#### EXERCISE MATERIAL ####
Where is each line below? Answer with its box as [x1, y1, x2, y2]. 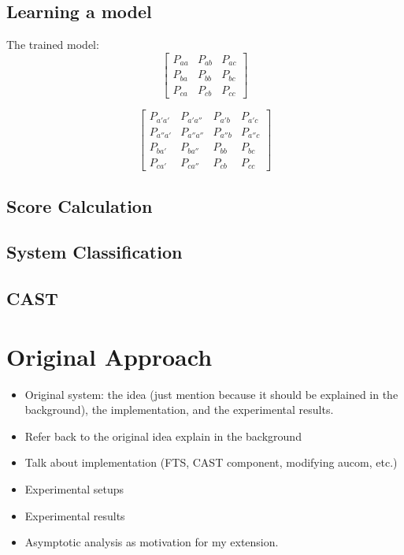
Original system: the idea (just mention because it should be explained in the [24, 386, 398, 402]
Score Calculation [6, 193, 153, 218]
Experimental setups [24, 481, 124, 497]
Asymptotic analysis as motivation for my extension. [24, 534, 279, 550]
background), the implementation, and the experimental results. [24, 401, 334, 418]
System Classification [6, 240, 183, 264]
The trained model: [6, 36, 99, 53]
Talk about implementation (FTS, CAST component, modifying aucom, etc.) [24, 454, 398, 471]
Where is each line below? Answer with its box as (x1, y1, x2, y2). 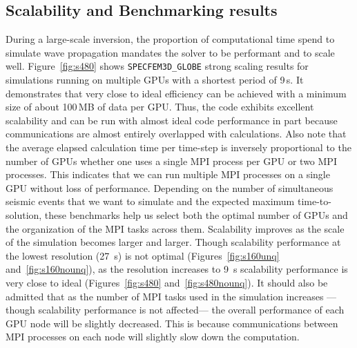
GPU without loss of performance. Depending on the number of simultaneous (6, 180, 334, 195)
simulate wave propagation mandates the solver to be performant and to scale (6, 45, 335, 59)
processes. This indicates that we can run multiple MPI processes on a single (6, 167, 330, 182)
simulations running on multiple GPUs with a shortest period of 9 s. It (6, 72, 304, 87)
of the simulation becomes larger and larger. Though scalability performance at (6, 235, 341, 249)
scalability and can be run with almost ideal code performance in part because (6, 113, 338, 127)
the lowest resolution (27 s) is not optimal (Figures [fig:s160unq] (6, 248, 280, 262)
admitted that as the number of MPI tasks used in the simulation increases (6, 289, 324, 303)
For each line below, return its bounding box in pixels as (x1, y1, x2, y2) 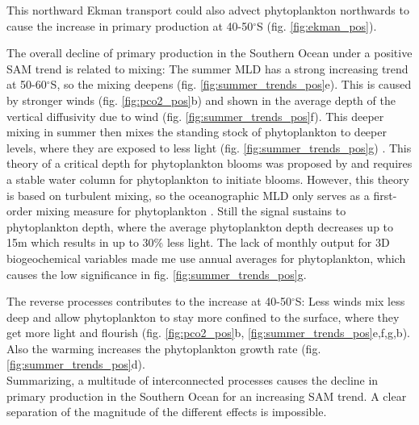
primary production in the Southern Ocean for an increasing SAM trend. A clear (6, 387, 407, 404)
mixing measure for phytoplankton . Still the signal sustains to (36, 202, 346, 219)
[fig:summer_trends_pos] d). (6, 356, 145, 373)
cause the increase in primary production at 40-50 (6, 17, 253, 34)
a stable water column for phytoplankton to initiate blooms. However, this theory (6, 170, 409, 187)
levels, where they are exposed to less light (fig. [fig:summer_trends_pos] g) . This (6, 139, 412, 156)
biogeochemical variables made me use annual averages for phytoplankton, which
####
#### EXERCISE MATERIAL ####
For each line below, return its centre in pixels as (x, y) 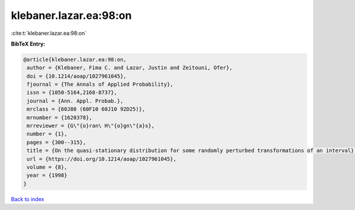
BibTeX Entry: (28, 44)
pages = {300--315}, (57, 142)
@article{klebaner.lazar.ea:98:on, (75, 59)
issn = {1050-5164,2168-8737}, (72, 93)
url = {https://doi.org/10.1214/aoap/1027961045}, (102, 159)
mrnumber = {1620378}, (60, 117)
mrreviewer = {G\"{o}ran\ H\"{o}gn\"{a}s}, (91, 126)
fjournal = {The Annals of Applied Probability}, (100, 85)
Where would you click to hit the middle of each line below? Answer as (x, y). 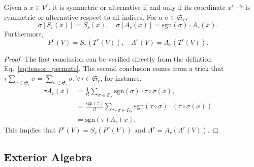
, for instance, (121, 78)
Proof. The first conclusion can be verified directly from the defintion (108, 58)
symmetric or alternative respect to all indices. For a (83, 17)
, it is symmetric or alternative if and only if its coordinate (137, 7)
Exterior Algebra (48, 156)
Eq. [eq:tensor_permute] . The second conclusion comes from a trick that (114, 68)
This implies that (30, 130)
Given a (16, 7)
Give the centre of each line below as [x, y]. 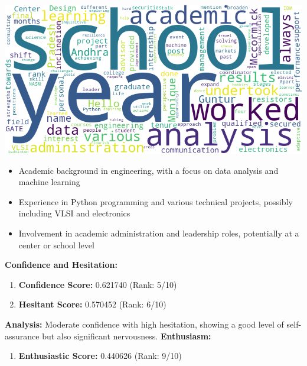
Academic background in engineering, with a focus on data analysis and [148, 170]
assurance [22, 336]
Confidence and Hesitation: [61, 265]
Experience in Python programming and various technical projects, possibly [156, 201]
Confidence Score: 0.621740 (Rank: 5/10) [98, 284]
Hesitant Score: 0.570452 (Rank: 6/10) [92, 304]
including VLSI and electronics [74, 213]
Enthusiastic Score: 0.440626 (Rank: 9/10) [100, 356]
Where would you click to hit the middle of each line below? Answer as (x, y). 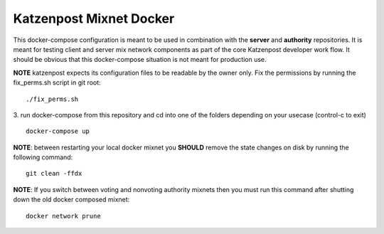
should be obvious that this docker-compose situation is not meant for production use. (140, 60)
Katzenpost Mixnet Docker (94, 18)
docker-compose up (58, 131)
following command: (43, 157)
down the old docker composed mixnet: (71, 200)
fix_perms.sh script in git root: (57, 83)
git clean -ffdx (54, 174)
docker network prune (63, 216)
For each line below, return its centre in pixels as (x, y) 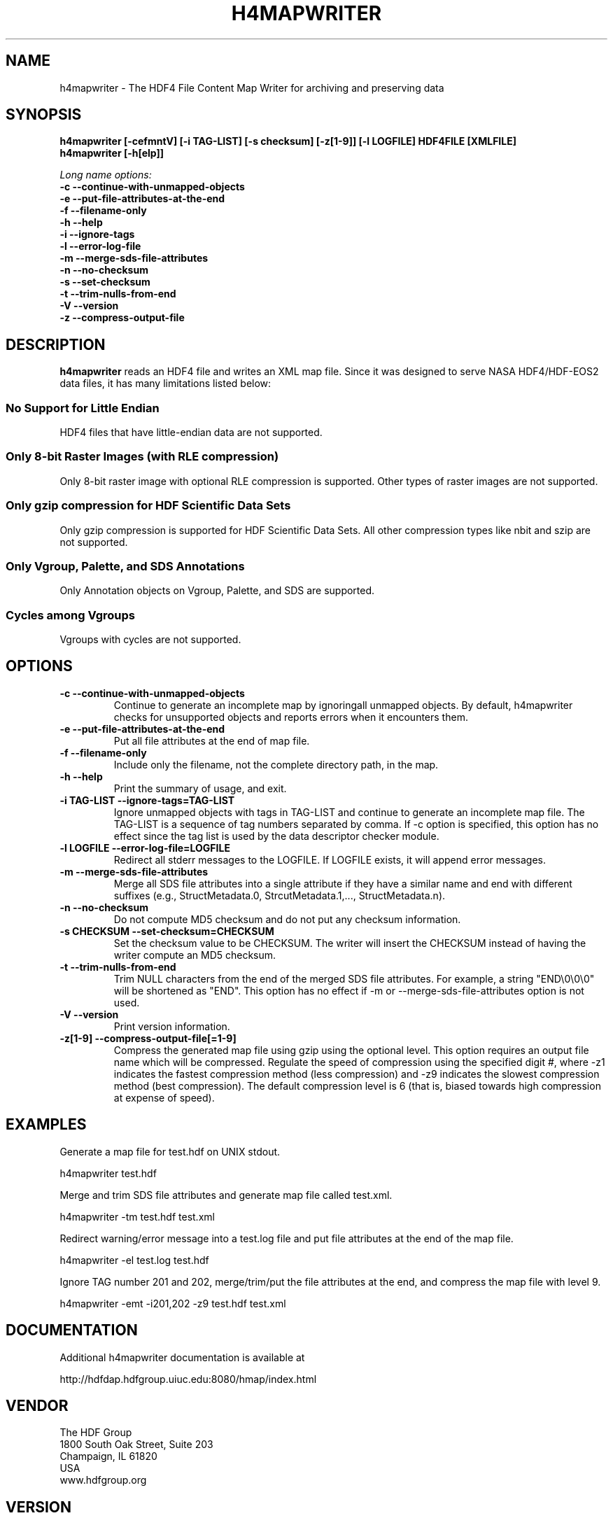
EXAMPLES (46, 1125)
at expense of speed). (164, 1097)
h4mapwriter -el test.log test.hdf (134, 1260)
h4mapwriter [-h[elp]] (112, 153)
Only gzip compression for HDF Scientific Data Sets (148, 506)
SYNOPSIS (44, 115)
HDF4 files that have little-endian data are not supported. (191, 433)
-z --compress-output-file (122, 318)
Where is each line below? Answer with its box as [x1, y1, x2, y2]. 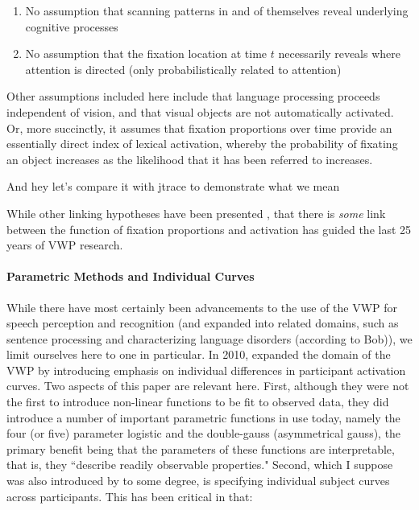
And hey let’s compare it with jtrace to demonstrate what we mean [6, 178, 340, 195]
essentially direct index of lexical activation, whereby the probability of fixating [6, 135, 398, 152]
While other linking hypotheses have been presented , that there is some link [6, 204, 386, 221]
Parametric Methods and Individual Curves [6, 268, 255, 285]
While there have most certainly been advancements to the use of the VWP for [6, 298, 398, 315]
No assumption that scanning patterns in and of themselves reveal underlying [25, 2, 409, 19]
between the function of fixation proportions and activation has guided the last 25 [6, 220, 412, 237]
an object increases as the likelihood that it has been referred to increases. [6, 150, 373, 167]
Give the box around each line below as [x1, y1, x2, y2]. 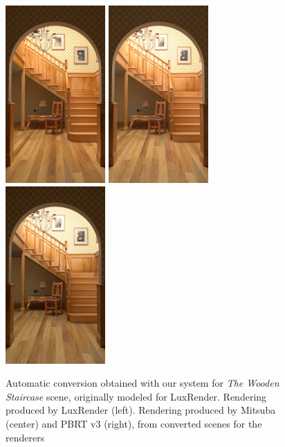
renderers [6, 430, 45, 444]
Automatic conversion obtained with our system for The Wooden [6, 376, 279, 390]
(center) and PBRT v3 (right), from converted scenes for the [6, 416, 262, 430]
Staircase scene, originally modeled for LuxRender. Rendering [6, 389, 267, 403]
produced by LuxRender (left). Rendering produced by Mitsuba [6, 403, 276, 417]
####
#### EXERCISE MATERIAL ####
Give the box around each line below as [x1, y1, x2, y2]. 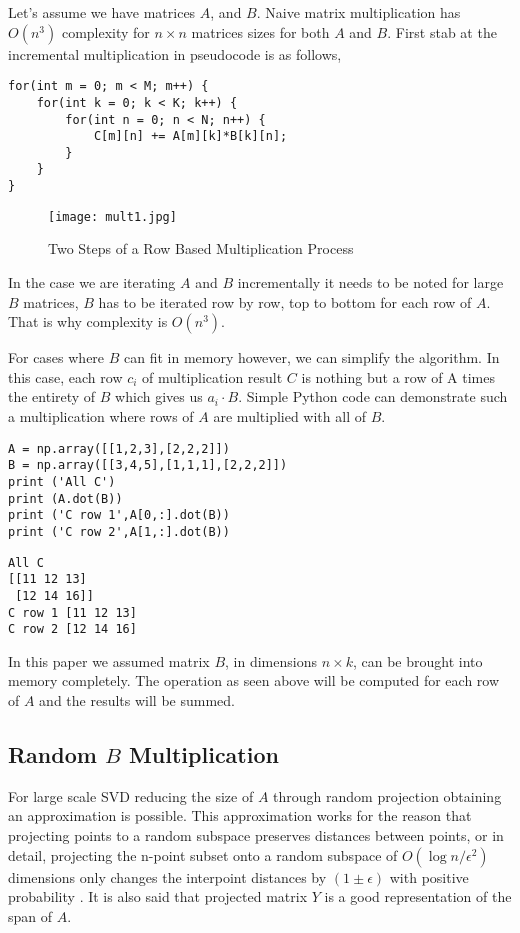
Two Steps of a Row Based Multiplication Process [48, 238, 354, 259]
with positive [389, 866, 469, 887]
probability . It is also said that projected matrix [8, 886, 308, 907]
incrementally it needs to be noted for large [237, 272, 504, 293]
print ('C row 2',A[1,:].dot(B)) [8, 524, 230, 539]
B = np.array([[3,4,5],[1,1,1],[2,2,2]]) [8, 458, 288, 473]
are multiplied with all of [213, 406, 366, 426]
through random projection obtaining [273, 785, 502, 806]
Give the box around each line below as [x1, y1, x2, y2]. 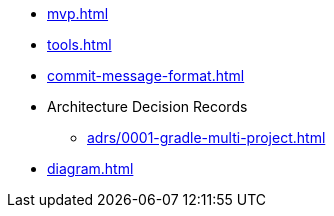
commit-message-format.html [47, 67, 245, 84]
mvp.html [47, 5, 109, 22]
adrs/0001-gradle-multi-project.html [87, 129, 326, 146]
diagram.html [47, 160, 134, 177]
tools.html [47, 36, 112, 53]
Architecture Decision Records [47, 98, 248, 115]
####
§ **WHAT IS REQUIRED**:
Which lines of the records above hold the word "multiple"? Copy each one out.

§ **RESULT OF THIS TASK**:
processes. This indicates that we can run multiple MPI processes on a single (6, 167, 330, 182)
simulations running on multiple GPUs with a shortest period of 9 s. It (6, 72, 304, 87)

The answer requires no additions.